• PROBLEM DESCRIPTION
Repeat the lines below exactly as they appear, but leave out the images.
====== MATERIAL PROVIDED ======
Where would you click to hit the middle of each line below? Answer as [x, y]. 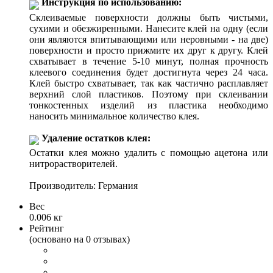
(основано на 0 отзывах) [80, 239]
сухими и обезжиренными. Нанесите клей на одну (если [149, 28]
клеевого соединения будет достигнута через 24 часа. [149, 72]
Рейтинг [47, 229]
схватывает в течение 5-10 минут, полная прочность [149, 61]
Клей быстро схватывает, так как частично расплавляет [149, 83]
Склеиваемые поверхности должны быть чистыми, [149, 17]
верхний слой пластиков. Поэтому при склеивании [149, 94]
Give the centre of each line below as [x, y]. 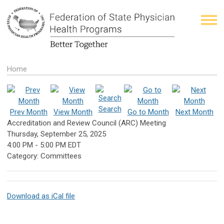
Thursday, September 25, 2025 [56, 134]
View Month [73, 112]
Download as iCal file [41, 196]
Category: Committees [44, 156]
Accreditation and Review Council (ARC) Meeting [86, 123]
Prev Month [29, 112]
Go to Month [148, 112]
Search [110, 109]
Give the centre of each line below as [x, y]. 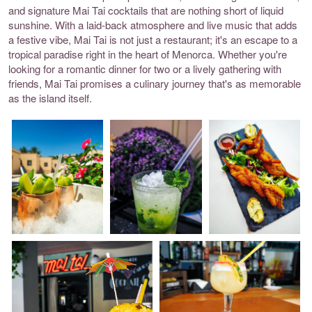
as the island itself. [50, 97]
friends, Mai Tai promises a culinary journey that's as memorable [155, 83]
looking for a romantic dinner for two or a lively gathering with [145, 68]
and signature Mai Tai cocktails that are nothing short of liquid [146, 10]
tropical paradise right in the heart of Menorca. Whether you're [148, 54]
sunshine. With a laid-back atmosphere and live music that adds [153, 24]
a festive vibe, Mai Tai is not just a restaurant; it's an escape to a [153, 39]
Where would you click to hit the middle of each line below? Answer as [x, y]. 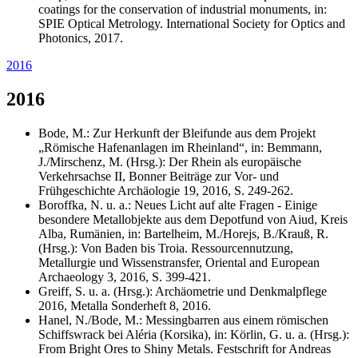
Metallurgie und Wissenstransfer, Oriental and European [179, 262]
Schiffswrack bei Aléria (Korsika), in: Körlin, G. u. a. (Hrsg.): [194, 334]
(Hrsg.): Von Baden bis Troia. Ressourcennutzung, [166, 248]
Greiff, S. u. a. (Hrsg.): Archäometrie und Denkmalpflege [183, 291]
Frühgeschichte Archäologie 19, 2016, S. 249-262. [166, 190]
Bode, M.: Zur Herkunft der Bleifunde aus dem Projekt [177, 133]
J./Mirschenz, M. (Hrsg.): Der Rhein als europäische [170, 161]
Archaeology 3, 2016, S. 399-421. [125, 276]
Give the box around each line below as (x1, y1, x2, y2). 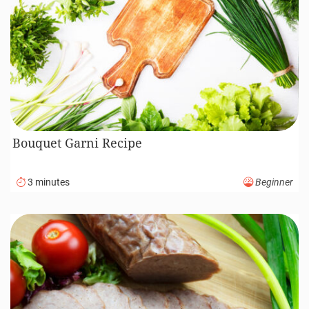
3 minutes (26, 176, 70, 188)
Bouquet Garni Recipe (12, 134, 143, 152)
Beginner (253, 176, 293, 188)
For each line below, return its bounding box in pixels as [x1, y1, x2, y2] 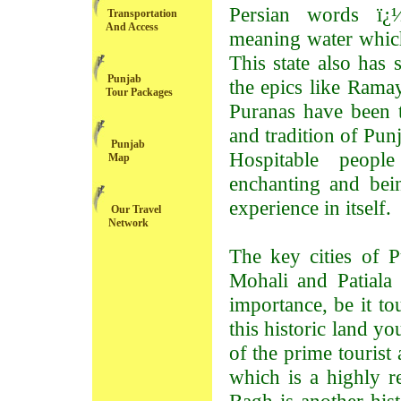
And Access [91, 21, 158, 33]
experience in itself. [228, 196, 391, 219]
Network [91, 217, 149, 229]
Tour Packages [91, 86, 173, 98]
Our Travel [107, 203, 161, 216]
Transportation [104, 7, 177, 20]
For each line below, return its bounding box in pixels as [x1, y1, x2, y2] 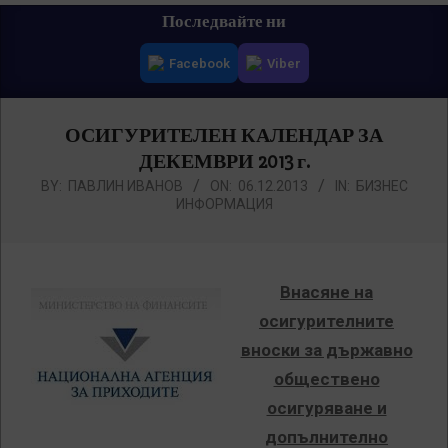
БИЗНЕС [355, 178, 408, 195]
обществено [273, 369, 380, 390]
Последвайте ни [162, 11, 286, 33]
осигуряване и [266, 398, 387, 419]
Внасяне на [280, 282, 373, 303]
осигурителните [259, 311, 394, 332]
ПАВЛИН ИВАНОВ [67, 178, 183, 195]
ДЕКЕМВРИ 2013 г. [138, 149, 310, 175]
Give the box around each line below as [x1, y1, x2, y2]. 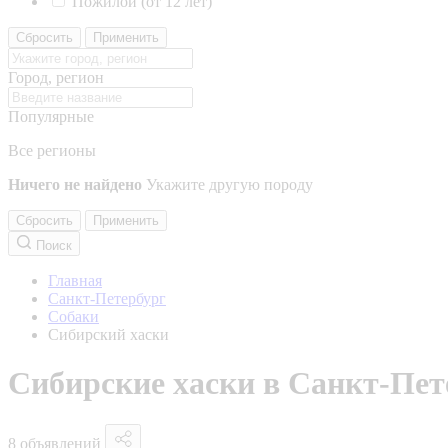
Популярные [8, 108, 94, 125]
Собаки [48, 308, 99, 325]
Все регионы [8, 142, 96, 159]
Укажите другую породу [146, 176, 313, 193]
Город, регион [8, 69, 104, 86]
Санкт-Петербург [48, 290, 166, 307]
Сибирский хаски [48, 326, 169, 343]
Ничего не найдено [8, 176, 142, 193]
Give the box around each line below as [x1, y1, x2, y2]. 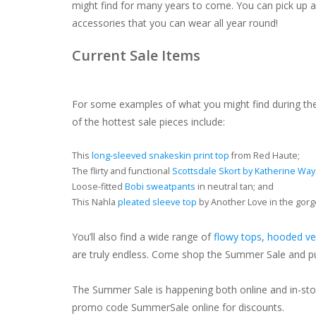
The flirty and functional [72, 165, 172, 178]
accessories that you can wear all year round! [72, 16, 278, 30]
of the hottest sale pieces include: [72, 115, 225, 129]
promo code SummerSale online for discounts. [72, 300, 284, 315]
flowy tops [214, 230, 262, 244]
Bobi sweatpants [125, 181, 195, 193]
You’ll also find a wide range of [72, 230, 214, 244]
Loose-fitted [72, 181, 125, 193]
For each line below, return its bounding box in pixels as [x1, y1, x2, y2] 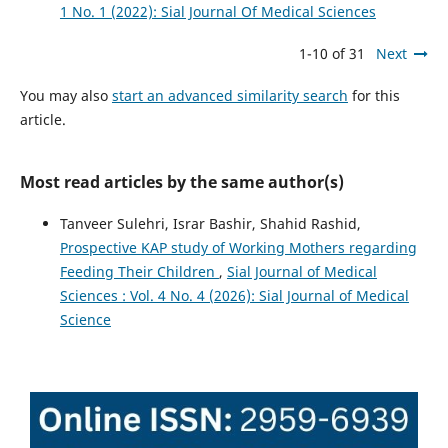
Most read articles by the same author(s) [19, 170, 344, 193]
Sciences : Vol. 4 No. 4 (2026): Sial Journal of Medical [59, 285, 409, 305]
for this [347, 85, 400, 105]
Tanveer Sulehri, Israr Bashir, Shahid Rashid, [59, 213, 361, 233]
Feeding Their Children [59, 261, 219, 281]
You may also [19, 85, 112, 105]
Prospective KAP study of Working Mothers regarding [59, 237, 417, 257]
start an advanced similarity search [111, 85, 348, 105]
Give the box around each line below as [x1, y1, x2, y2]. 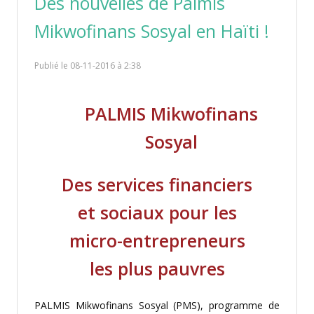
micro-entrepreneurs [69, 228, 245, 252]
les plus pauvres [89, 257, 225, 280]
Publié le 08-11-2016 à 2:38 [34, 60, 141, 71]
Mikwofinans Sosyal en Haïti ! [34, 19, 269, 43]
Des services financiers [62, 172, 252, 196]
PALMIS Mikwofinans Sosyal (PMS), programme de [34, 299, 280, 312]
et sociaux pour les [77, 200, 237, 224]
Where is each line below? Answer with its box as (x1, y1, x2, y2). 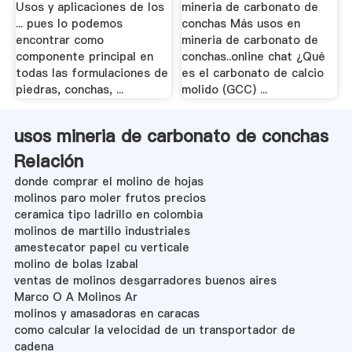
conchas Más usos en (181, 16, 301, 32)
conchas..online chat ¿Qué (181, 49, 326, 65)
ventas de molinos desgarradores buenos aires (13, 272, 277, 288)
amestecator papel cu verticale (13, 239, 189, 255)
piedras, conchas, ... (15, 82, 123, 98)
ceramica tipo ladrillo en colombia (13, 206, 203, 222)
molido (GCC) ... (181, 82, 268, 98)
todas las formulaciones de (15, 65, 168, 82)
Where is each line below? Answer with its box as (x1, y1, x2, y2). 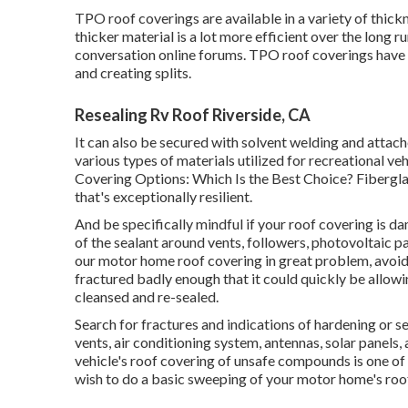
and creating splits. (75, 63, 191, 81)
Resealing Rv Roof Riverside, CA (75, 104, 311, 125)
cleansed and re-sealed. (75, 287, 219, 305)
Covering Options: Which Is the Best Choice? (75, 168, 353, 187)
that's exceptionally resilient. (75, 187, 252, 205)
======
• REPLY
Where would you click to hit the middle of each line below? Answer as [x, y]. 
(основано на 0 отзывах) [80, 239]
сухими и обезжиренными. Нанесите клей на одну (если [149, 28]
клеевого соединения будет достигнута через 24 часа. [149, 72]
Рейтинг [47, 229]
схватывает в течение 5-10 минут, полная прочность [149, 61]
Клей быстро схватывает, так как частично расплавляет [149, 83]
Склеиваемые поверхности должны быть чистыми, [149, 17]
верхний слой пластиков. Поэтому при склеивании [149, 94]
Give the centre of each line below as [x, y]. 
Thursday, September 25, 2025 [56, 134]
View Month [73, 112]
Download as iCal file [41, 196]
Category: Committees [44, 156]
Accreditation and Review Council (ARC) Meeting [86, 123]
Prev Month [29, 112]
Go to Month [148, 112]
Search [110, 109]
Give the centre of each line below as [x, y]. 
as the island itself. [50, 97]
friends, Mai Tai promises a culinary journey that's as memorable [155, 83]
looking for a romantic dinner for two or a lively gathering with [145, 68]
and signature Mai Tai cocktails that are nothing short of liquid [146, 10]
tropical paradise right in the heart of Menorca. Whether you're [148, 54]
sunshine. With a laid-back atmosphere and live music that adds [153, 24]
a festive vibe, Mai Tai is not just a restaurant; it's an escape to a [153, 39]
Where would you click to hit the middle of each line below? Answer as [x, y]. 
Metallurgie und Wissenstransfer, Oriental and European [179, 262]
Schiffswrack bei Aléria (Korsika), in: Körlin, G. u. a. (Hrsg.): [194, 334]
(Hrsg.): Von Baden bis Troia. Ressourcennutzung, [166, 248]
Greiff, S. u. a. (Hrsg.): Archäometrie und Denkmalpflege [183, 291]
Frühgeschichte Archäologie 19, 2016, S. 249-262. [166, 190]
Bode, M.: Zur Herkunft der Bleifunde aus dem Projekt [177, 133]
J./Mirschenz, M. (Hrsg.): Der Rhein als europäische [170, 161]
Archaeology 3, 2016, S. 399-421. [125, 276]
Give the box around each line below as (x1, y1, x2, y2). 
3 minutes (26, 176, 70, 188)
Bouquet Garni Recipe (12, 134, 143, 152)
Beginner (253, 176, 293, 188)
For each line below, return its bounding box in pixels as [x1, y1, x2, y2] 
And Access [91, 21, 158, 33]
experience in itself. [228, 196, 391, 219]
Network [91, 217, 149, 229]
Tour Packages [91, 86, 173, 98]
Our Travel [107, 203, 161, 216]
Transportation [104, 7, 177, 20]
For each line below, return its bounding box in pixels as [x1, y1, x2, y2] 
БИЗНЕС [355, 178, 408, 195]
обществено [273, 369, 380, 390]
Последвайте ни [162, 11, 286, 33]
осигуряване и [266, 398, 387, 419]
Внасяне на [280, 282, 373, 303]
осигурителните [259, 311, 394, 332]
ПАВЛИН ИВАНОВ [67, 178, 183, 195]
ДЕКЕМВРИ 2013 г. [138, 149, 310, 175]
Give the box around each line below as [x1, y1, x2, y2]. 
Популярные [8, 108, 94, 125]
Собаки [48, 308, 99, 325]
Все регионы [8, 142, 96, 159]
Укажите другую породу [146, 176, 313, 193]
Город, регион [8, 69, 104, 86]
Санкт-Петербург [48, 290, 166, 307]
Сибирский хаски [48, 326, 169, 343]
Ничего не найдено [8, 176, 142, 193]
Give the box around each line below as [x1, y1, x2, y2]. 
The flirty and functional [72, 165, 172, 178]
accessories that you can wear all year round! [72, 16, 278, 30]
of the hottest sale pieces include: [72, 115, 225, 129]
promo code SummerSale online for discounts. [72, 300, 284, 315]
flowy tops [214, 230, 262, 244]
Bobi sweatpants [125, 181, 195, 193]
You’ll also find a wide range of [72, 230, 214, 244]
Loose-fitted [72, 181, 125, 193]
For each line below, return its bounding box in pixels as [x1, y1, x2, y2] 
Most read articles by the same author(s) [19, 170, 344, 193]
Sciences : Vol. 4 No. 4 (2026): Sial Journal of Medical [59, 285, 409, 305]
for this [347, 85, 400, 105]
Tanveer Sulehri, Israr Bashir, Shahid Rashid, [59, 213, 361, 233]
Feeding Their Children [59, 261, 219, 281]
You may also [19, 85, 112, 105]
Prospective KAP study of Working Mothers regarding [59, 237, 417, 257]
start an advanced similarity search [111, 85, 348, 105]
Give the box around each line below as [x1, y1, x2, y2]. 
micro-entrepreneurs [69, 228, 245, 252]
les plus pauvres [89, 257, 225, 280]
Publié le 08-11-2016 à 2:38 [34, 60, 141, 71]
Mikwofinans Sosyal en Haïti ! [34, 19, 269, 43]
Des services financiers [62, 172, 252, 196]
PALMIS Mikwofinans Sosyal (PMS), programme de [34, 299, 280, 312]
et sociaux pour les [77, 200, 237, 224]
Where is each line below? Answer with its box as (x1, y1, x2, y2). 
conchas Más usos en (181, 16, 301, 32)
conchas..online chat ¿Qué (181, 49, 326, 65)
ventas de molinos desgarradores buenos aires (13, 272, 277, 288)
amestecator papel cu verticale (13, 239, 189, 255)
piedras, conchas, ... (15, 82, 123, 98)
ceramica tipo ladrillo en colombia (13, 206, 203, 222)
molido (GCC) ... (181, 82, 268, 98)
todas las formulaciones de (15, 65, 168, 82)
Where is each line below? Answer with its box as (x1, y1, x2, y2). 
and creating splits. (75, 63, 191, 81)
Resealing Rv Roof Riverside, CA (75, 104, 311, 125)
cleansed and re-sealed. (75, 287, 219, 305)
Covering Options: Which Is the Best Choice? (75, 168, 353, 187)
that's exceptionally resilient. (75, 187, 252, 205)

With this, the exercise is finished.